What happened: Cboe collaborates on crypto clearing solution

How is this significant?

  • Institutional digital assets firm Crossover announced a collaboration with the crypto arm of Cboe, providing Cboe with “clearing solutions for spot and futures trades across multiple digital asset execution platforms”
  • In a press release announcing the partnership, Cboe Digital president John Palmer said “Cboe Digital's clearinghouse supports multiple digital asset execution platforms including crypto spot and futures… We look forward to supporting Crossover's clients in innovative ways as the digital asset market evolves”
  • Crossover CEO Brandon Mulvihill stated “Institutional market structure in crypto is being reset… This collaboration is a natural fit for CROSSx, and we are proud to be the first external technology venue to provide connectivity to Cboe Digital”
  • As a regulated US platform run by TradFi platform Cboe, this move appears to avoid concerns regarding “conflicts of interest and the captive nature of all-in-one providers”, as Crossover “unbundles execution from clearing, custody and brokerage”

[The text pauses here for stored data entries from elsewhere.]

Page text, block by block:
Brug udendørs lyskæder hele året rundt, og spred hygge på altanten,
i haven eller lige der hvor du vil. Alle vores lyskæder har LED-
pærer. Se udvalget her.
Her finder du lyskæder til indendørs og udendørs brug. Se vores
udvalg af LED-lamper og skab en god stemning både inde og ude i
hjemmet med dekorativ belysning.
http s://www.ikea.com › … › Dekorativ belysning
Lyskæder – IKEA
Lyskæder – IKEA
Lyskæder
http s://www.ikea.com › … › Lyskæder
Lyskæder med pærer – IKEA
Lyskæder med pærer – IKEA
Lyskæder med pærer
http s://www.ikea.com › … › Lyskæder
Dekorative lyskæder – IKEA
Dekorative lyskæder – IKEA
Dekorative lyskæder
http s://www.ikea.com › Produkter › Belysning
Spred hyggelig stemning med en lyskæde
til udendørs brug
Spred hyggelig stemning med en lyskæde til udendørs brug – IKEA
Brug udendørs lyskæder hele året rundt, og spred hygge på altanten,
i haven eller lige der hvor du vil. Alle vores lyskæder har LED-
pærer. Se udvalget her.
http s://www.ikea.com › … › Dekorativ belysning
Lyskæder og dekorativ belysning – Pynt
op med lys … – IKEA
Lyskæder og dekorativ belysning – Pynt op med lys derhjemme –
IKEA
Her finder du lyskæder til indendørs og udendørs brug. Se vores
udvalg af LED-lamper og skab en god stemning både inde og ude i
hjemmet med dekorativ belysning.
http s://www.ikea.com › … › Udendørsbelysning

What happened: Hong Kong awards first licences under new crypto regime

How is this significant?

  • After new rules went live in June, Hong Kong regulators officially granted the first licences for retail crypto trading platforms in the city this week, to local exchanges Hashkey and OSL
  • The two firms were the first two registered under an earlier voluntary licencing program, which OSL CEO Hugh Madden describes as “a significant first-mover advantage, and a direct result of putting regulation and compliance first. It demonstrates how regulation is the foundation of future growth and mainstream acceptance in the digital asset space”
  • Under the terms of the Hong Kong regime, retail investors remain restricted to larger-cap digital assets such as Bitcoin and Ether, which must “feature in at least two recognized, investable indexes”
  • A Hashkey spokesperson revealed the company has partnered with Standard Chartered bank to provide fiat on- and off-ramps for investors, and stated that the licence would enable it to “expand [its] business scope from serving professional investors to retail users”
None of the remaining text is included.